I wanted to generate a counter example that was as simple as possible. Lets start with a function that has three fixed points, $(0,\pm 1)$, and we will develop the half iterate at the fixed point at the origin. I also wanted to avoid the parabolic case see Will Jagy's half iterate of sin(x) post which occurs when the first derivative of the fixed point=1, so I chose a positive 1st derivative at the fixed point at the origin of 4. Avoiding the parabolic case gives guaranteed convergence so then the formal half iterate would have guaranteed convergence near the origin, and would have a first derivative of 2.

So here is my counter example, for $F(x)=4x-3x^3$, for which the half iterate is $h(x)$, and $F(x)$ has fixed points of $(0,\pm 1)$. For all points within some radius of convergence, $h(h(x))=F(x)$, but eventually we get to the singularity of $h(x)$ which gives it a defined radius of convergence.
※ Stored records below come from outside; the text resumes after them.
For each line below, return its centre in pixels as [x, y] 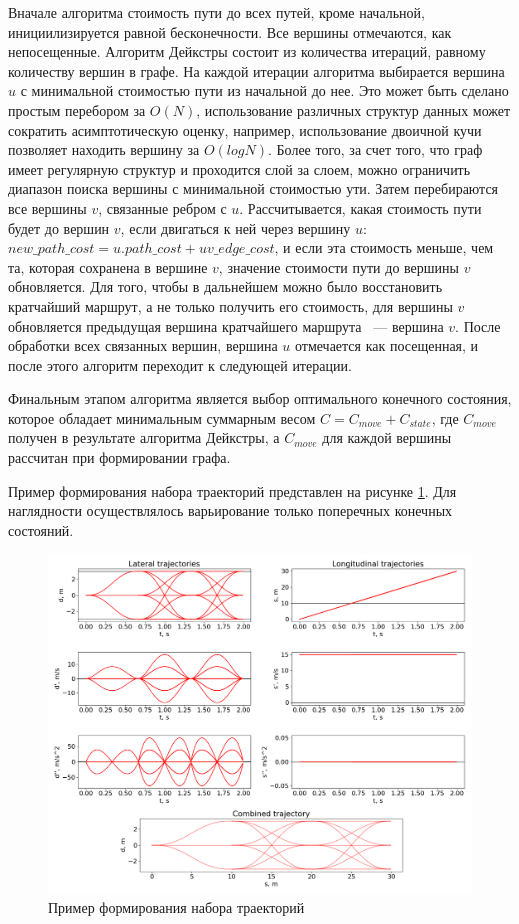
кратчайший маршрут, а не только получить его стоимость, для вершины [230, 305]
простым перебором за [77, 109]
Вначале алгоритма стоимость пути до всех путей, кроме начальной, [216, 12]
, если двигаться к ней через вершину [235, 227]
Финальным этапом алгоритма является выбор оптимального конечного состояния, [260, 398]
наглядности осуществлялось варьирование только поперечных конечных [230, 510]
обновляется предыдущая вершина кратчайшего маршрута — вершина [226, 325]
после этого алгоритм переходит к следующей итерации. [180, 364]
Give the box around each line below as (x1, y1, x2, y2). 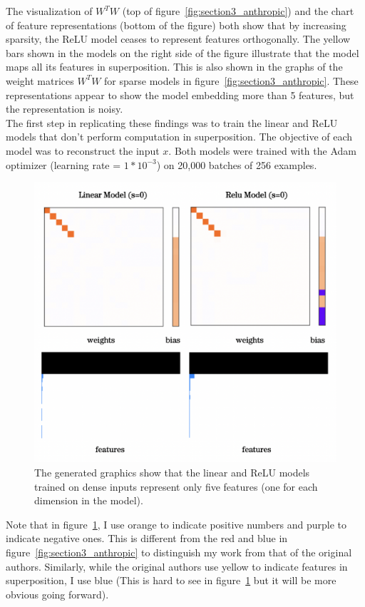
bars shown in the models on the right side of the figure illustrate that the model (6, 45, 359, 60)
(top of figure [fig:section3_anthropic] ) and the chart (122, 4, 354, 18)
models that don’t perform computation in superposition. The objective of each (6, 129, 353, 144)
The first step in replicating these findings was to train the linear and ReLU (6, 115, 338, 130)
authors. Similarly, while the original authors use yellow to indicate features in (6, 558, 348, 573)
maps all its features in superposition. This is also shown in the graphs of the (6, 59, 343, 74)
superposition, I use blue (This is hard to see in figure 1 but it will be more (6, 573, 336, 588)
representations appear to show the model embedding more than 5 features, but (6, 87, 354, 102)
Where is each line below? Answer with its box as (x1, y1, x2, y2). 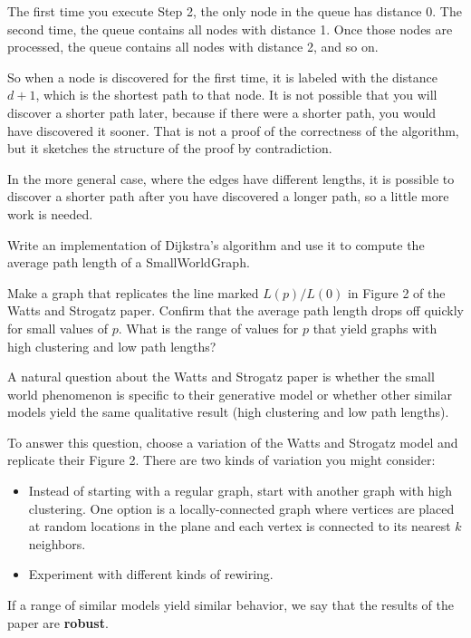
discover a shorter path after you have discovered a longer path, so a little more (7, 187, 449, 206)
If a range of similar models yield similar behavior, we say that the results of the (7, 595, 454, 614)
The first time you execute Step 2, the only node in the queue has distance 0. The (7, 2, 462, 20)
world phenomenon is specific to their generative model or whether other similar (7, 384, 452, 403)
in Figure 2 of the (347, 283, 446, 302)
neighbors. (28, 534, 86, 553)
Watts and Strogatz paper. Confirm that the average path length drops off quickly (7, 301, 464, 320)
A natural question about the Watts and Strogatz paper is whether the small (7, 367, 435, 386)

But weird stuff happens when the radius of convergence of $h(x)$ is larger than $h(1)$ where 1 is one of the other fixed points. So, below, I post the formal half iterate of $F(x)$, which has a radius of convergence of $\frac{16}{9}\approx 1.78$. Here, is my counter example, where all three fixed points for $F(x)$ has $h(x)$ within its analytic radius of convergence, and even $h(1), h(-1)$ are within the radius of convergence so the half iterate seems to be completely unambiguous at these points. And yet this leads to a clear counter example.
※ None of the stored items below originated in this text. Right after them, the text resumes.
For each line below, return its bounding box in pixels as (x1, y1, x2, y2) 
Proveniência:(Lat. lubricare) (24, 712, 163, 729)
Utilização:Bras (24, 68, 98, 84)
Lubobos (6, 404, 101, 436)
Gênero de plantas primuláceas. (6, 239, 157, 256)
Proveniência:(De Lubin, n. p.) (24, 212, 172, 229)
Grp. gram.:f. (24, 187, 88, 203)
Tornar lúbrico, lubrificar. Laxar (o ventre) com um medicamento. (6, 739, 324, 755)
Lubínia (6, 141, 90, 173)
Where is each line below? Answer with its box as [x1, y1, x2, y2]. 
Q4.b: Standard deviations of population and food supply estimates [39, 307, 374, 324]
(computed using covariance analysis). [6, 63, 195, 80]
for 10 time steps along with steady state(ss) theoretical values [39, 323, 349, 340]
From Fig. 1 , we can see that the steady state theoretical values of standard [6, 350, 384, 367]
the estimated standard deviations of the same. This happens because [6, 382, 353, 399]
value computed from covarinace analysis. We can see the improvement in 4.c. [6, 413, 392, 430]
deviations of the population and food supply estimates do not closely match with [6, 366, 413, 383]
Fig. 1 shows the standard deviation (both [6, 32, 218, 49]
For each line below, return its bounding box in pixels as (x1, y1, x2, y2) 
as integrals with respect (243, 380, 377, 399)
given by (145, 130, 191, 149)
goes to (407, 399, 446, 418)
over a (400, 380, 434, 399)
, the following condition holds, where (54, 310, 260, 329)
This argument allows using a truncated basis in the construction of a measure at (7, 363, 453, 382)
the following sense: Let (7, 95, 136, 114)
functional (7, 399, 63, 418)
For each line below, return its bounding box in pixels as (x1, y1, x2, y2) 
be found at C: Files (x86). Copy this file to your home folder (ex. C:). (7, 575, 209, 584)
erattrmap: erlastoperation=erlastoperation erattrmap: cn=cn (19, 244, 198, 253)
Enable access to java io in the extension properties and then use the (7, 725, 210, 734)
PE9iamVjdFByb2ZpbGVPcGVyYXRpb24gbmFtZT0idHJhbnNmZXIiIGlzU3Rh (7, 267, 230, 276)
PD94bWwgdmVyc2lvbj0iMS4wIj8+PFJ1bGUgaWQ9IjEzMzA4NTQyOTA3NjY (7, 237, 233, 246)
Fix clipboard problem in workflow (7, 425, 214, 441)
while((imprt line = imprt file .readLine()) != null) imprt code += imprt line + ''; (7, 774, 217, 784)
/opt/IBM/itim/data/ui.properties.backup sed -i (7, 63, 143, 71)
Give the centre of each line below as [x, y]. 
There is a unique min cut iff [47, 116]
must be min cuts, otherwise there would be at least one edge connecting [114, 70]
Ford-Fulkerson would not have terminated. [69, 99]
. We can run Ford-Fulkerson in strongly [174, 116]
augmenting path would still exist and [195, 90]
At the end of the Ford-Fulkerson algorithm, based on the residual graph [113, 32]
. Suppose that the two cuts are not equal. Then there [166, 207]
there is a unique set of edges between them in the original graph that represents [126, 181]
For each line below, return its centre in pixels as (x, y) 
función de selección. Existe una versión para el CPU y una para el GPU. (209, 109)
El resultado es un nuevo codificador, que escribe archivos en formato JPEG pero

$$F(1)=1$$ $$h(1)=1.66125776701924932137$$ $$h(1.66125776701924932137)=1$$ $$F(h(1))=F(1.66125776701924932137)=-7.10907369782592055937<>h(1)$$

However, even though the radius of convergence of the Taylor series of $h(x)>h(1)$, when you look at a number 1.2399067, $h(1.2399067)=16/9$, so $h(h(x))$ has a smaller radius of convergence is 1.2399067. Of course, this smaller radius of convergence has a singularity that cancels by analytic continuation since $F(x)$ is entire. And this is what allows weird stuff to happen... where in the complex plane, $h(x)$ at the fixed point of $F(x)$ has multiple values depending on the path, even though $F(x)$ is entire and is always well defined independent of the path. So $h(x)$ can only by fully defined by path dependent analytic continuation in the complex plane.

{h(x)=
+x   *2 
-x^ 3*3/10 
-x^ 5*27/850 
-x^ 7*243/44200 
-x^ 9*4391901/3862196000 
-x^11*4097709/15835003600 
-x^13*263696194479501/4216940633698000000 
-x^15*4352793841907459397/276378289132566920000000 
-x^17*0.00000408866926284292783744 
-x^19*0.00000108632410179569368855 
-x^21*0.000000293954426198467149790 
-x^23*0.0000000807297320769806555906 
-x^25*0.0000000224441951265113300999 
-x^27*0.00000000630439537551479828510 
-x^29*0.00000000178645419922952969101 
-x^31*0.000000000510065370119009481553 
-x^33*1.46596264762260914617 E-10 
-x^35*4.23776939074721938452 E-11 
-x^37*1.23135265881044955235 E-11 
-x^39*3.59433071863758569107 E-12  ....
}

Besides the formal Taylor series, one may generate the half iterate by using the identity:: $$h(x) = F \circ h \circ F^{-1} = \lim_{n \to \infty} F^{n} \circ h \circ F^{-n} = \lim_{n \to \infty} F^{n}(2\cdot F^{-n}(x)) $$

The $h = F \circ h \circ F^{-1}$ equation also shows that the half iterate radius of convergence is tied to the radius of convergence of $F^{-1}(x)$, which is $\frac{16}{9}$. This may be calculated from where $\frac{d}{dx}F(x)=0$ which is at $x=\pm \frac{2}{3}$ where $F(\pm \frac{2}{3})=\pm\frac{16}{9}$. Here is a graph of h(x), at the real axis, from -16/9 to +16/9, which is out to the radius of convergence, where the derivative of h(x) goes to infinity. The singularity is cancelled out when iterating $h(h(x))$ since the derivative of $h(x)=0$ where $h(x)=16/9$.

One more image showing $h(x), h^{o2}(x)=F(x), h^{o3}(x), h^{o4}(x)$ from 0 to 1. Odd iterations are in purple, and even iterations are in red. Notice that $h^{o3}(1)$=-7.10907 as expected, as opposed to $h(1)$=1.6612577. We see that $h(1)$ has multiple values, depending on how many times we have iterated $h(x)$. But F(x) is entire, so no matter how many times we iterate F(1)=1. Also notice that this still contradicts the Op's proof, since for analytic functions, the half iterate is multiple valued, apparently infinitely valued in this case, depending on the path in the complex plane.